Career, Salary and Education Information

What They Do: Athletic trainers specialize in preventing, diagnosing, and treating muscle and bone injuries and illnesses.

Work Environment: Many athletic trainers work in educational settings, such as colleges, universities, elementary schools, and secondary schools. Others work in hospitals, fitness centers, or physicians' offices, or for professional sports teams.

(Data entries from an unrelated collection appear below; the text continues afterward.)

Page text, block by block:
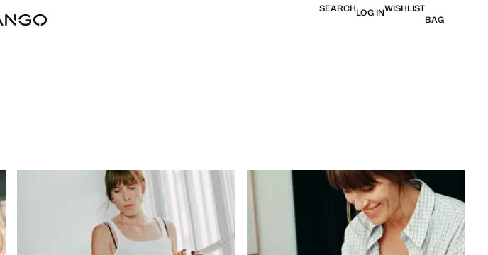
SEARCHLOG INWISHLIST
BAG
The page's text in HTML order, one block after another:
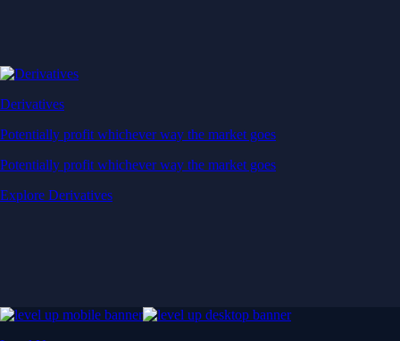
Derivatives
Potentially profit whichever way the market goes
Potentially profit whichever way the market goes
Explore Derivatives
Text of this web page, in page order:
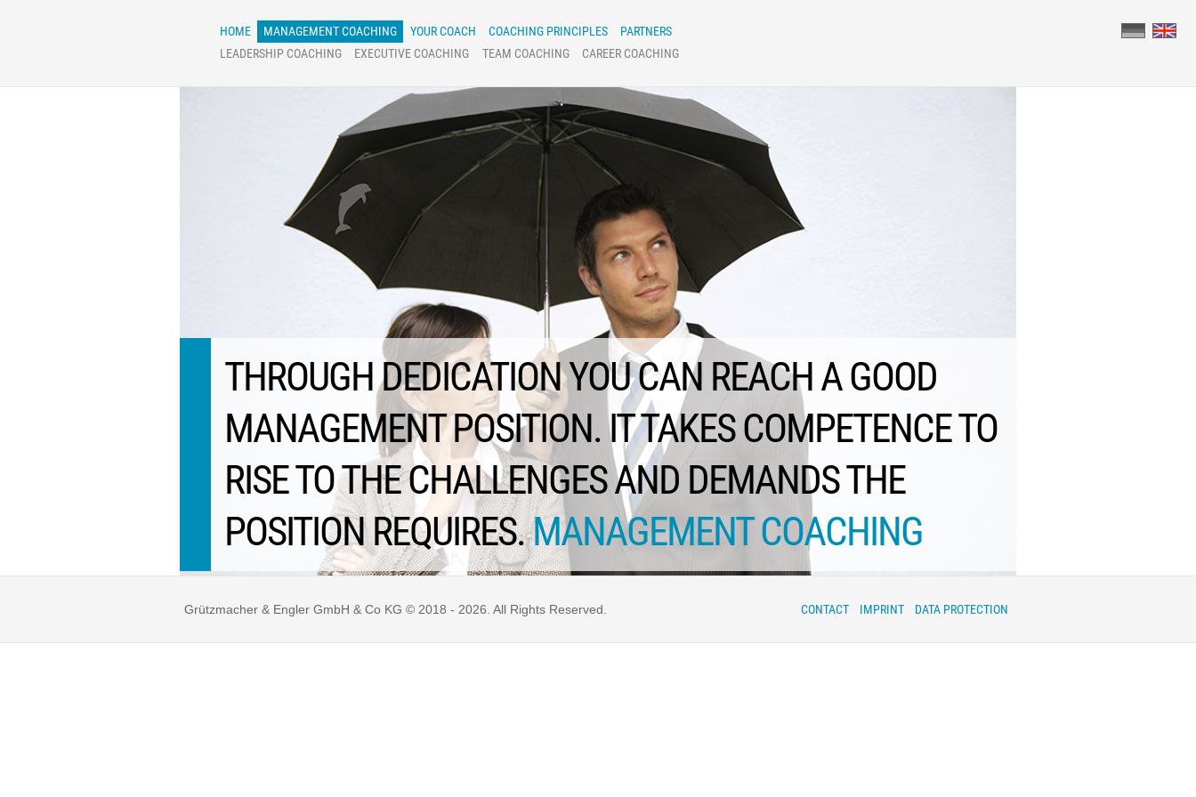
HOME MANAGEMENT COACHING YOUR COACH COACHING PRINCIPLES
PARTNERS
LEADERSHIP COACHING
EXECUTIVE COACHING TEAM COACHING CAREER COACHING
THROUGH DEDICATION YOU CAN REACH A GOOD
MANAGEMENT POSITION. IT TAKES COMPETENCE TO
RISE TO THE CHALLENGES AND DEMANDS THE
POSITION REQUIRES.MANAGEMENT COACHING
COACHING BRINGS SUCCESS.
Grützmacher & Engler GmbH & Co KG © 2018 - 2026. All Rights Reserved. CONTACT IMPRINT DATA PROTECTION
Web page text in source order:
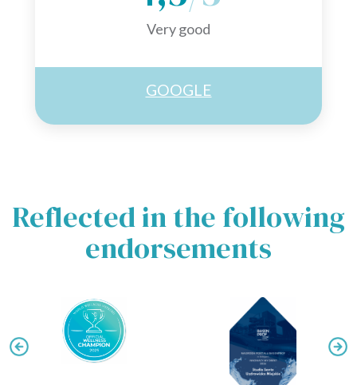
Very good
GOOGLE
Reflected in the following
endorsements
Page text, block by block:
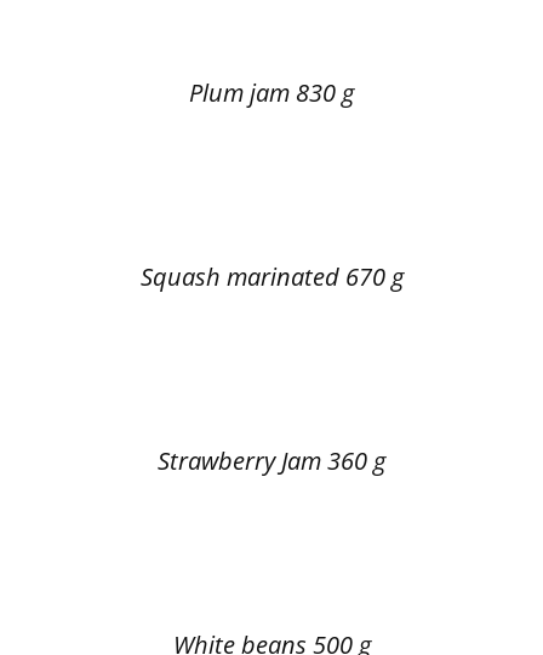
Plum jam 830 g
Squash marinated 670 g
Strawberry Jam 360 g
White beans 500 g
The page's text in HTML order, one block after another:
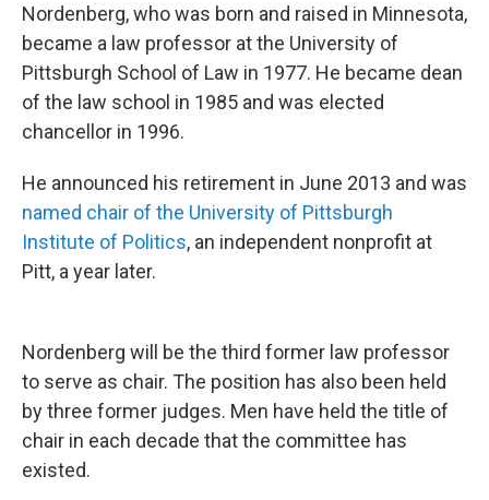
Nordenberg, who was born and raised in Minnesota,
became a law professor at the University of
Pittsburgh School of Law in 1977. He became dean
of the law school in 1985 and was elected
chancellor in 1996.
He announced his retirement in June 2013 and was
named chair of the University of Pittsburgh
Institute of Politics, an independent nonprofit at
Pitt, a year later.
Nordenberg will be the third former law professor
to serve as chair. The position has also been held
by three former judges. Men have held the title of
chair in each decade that the committee has
existed.
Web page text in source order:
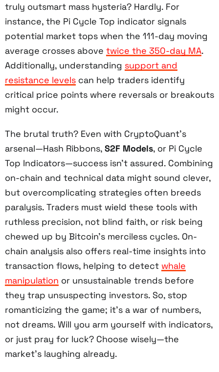
truly outsmart mass hysteria? Hardly. For
instance, the Pi Cycle Top indicator signals
potential market tops when the 111-day moving
average crosses above twice the 350-day MA.
Additionally, understanding support and
resistance levels can help traders identify
critical price points where reversals or breakouts
might occur.
The brutal truth? Even with CryptoQuant’s
arsenal—Hash Ribbons, S2F Models, or Pi Cycle
Top Indicators—success isn’t assured. Combining
on-chain and technical data might sound clever,
but overcomplicating strategies often breeds
paralysis. Traders must wield these tools with
ruthless precision, not blind faith, or risk being
chewed up by Bitcoin’s merciless cycles. On-
chain analysis also offers real-time insights into
transaction flows, helping to detect whale
manipulation or unsustainable trends before
they trap unsuspecting investors. So, stop
romanticizing the game; it’s a war of numbers,
not dreams. Will you arm yourself with indicators,
or just pray for luck? Choose wisely—the
market’s laughing already.
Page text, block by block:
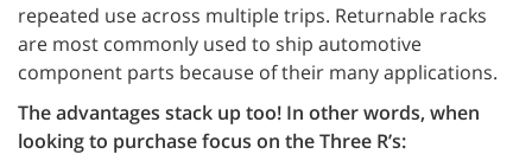
repeated use across multiple trips. Returnable racks
are most commonly used to ship automotive
component parts because of their many applications.
The advantages stack up too! In other words, when
looking to purchase focus on the Three R’s:
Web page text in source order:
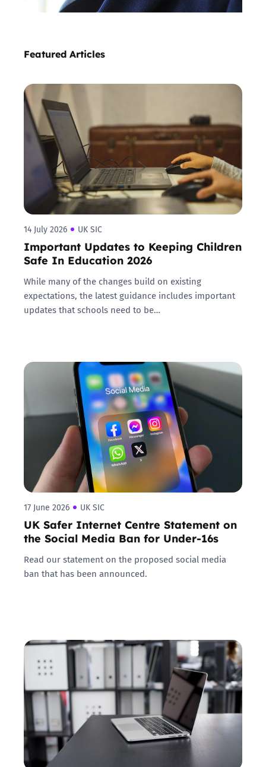
Featured Articles
14 July 2026 UK SIC
Important Updates to Keeping Children
Safe In Education 2026
While many of the changes build on existing
expectations, the latest guidance includes important
updates that schools need to be…
17 June 2026 UK SIC
UK Safer Internet Centre Statement on
the Social Media Ban for Under-16s
Read our statement on the proposed social media
ban that has been announced.
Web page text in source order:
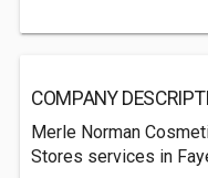
COMPANY
Merle Norman
Stores services in
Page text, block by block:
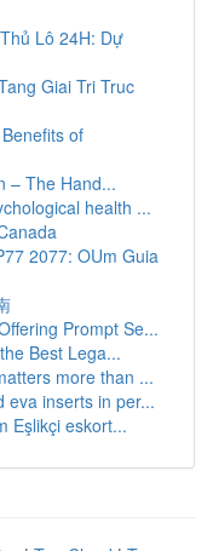
Lô 24H: Dự
Giai Tri Truc
of
– The Hand...
health ...
2077: OUm Guia
Prompt Se...
Best Lega...
more than ...
eva inserts in per...
Eşlikçi eskort...
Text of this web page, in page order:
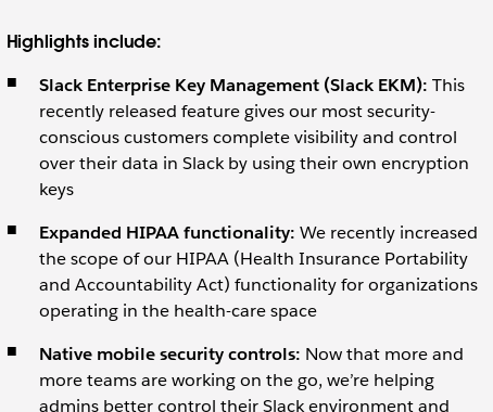
Highlights include:
Slack Enterprise Key Management (Slack EKM): This
recently released feature gives our most security-
conscious customers complete visibility and control
over their data in Slack by using their own encryption
keys
Expanded HIPAA functionality: We recently increased
the scope of our HIPAA (Health Insurance Portability
and Accountability Act) functionality for organizations
operating in the health-care space
Native mobile security controls: Now that more and
more teams are working on the go, we’re helping
admins better control their Slack environment and
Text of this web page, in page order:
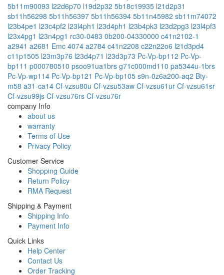
5b11m90093 l22d6p70 l19d2p32 5b18c19935 l21d2p31
sb11h56298 5b11h56397 5b11h56394 5b11n45982 sb11m74072
l23b4pe1 l23c4pf2 l23l4ph1 l23d4ph1 l23b4pk3 l23d2pg3 l23l4pf3
l23x4pg1 l23n4pg1 rc30-0483 0b200-04330000 c41n2102-1
a2941 a2681 Emc 4074 a2784 c41n2208 c22n22o6 l21d3pd4
c11p1505 l23m3p76 l23d4p71 l23d3p73 Pc-Vp-bp112 Pc-Vp-
bp111 p000780510 psoo91ua1brs g71c000md110 pa5344u-1brs
Pc-Vp-wp114 Pc-Vp-bp121 Pc-Vp-bp105 s9n-0z6a200-aq2 Bty-
m58 a31-ca14 Cf-vzsu80u Cf-vzsu53aw Cf-vzsu61ur Cf-vzsu61sr
Cf-vzsu99js Cf-vzsu76rs Cf-vzsu76r
company Info
about us
warranty
Terms of Use
Privacy Policy
Customer Service
Shopping Guide
Return Policy
RMA Request
Shipping & Payment
Shipping Info
Payment Info
Quick Links
Help Center
Contact Us
Order Tracking
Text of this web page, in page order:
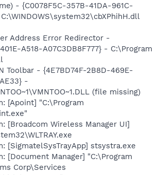
- {C0078F5C-357B-41DA-961C-
C:\WINDOWS\system32\cbXPhihH.dll
Address Error Redirector -
A518-A07C3DB8F777} - C:\Program
Toolbar - {4E7BD74F-2B8D-469E-
-
(file missing)
[Apoint] "C:\Program
[Broadcom Wireless Manager UI]
[SigmatelSysTrayApp] stsystra.exe
[Document Manager] "C:\Program
Corp\Services
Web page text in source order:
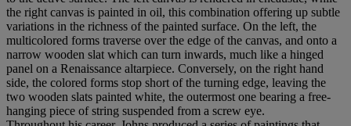
the right canvas is painted in oil, this combination offering up subtle
variations in the richness of the painted surface. On the left, the
multicolored forms traverse over the edge of the canvas, and onto a
narrow wooden slat which can turn inwards, much like a hinged
panel on a Renaissance altarpiece. Conversely, on the right hand
side, the colored forms stop short of the turning edge, leaving the
two wooden slats painted white, the outermost one bearing a free-
hanging piece of string suspended from a screw eye.

How to Become One: Athletic trainers need at least a bachelor's degree. Nearly all states require athletic trainers to have a license or certification; requirements vary by state.

Salary: The median annual wage for athletic trainers is $48,420.

Job Outlook: Employment of athletic trainers is projected to grow 17 percent over the next ten years, much faster than the average for all occupations.

Related Careers: Compare the job duties, education, job growth, and pay of athletic trainers with similar occupations.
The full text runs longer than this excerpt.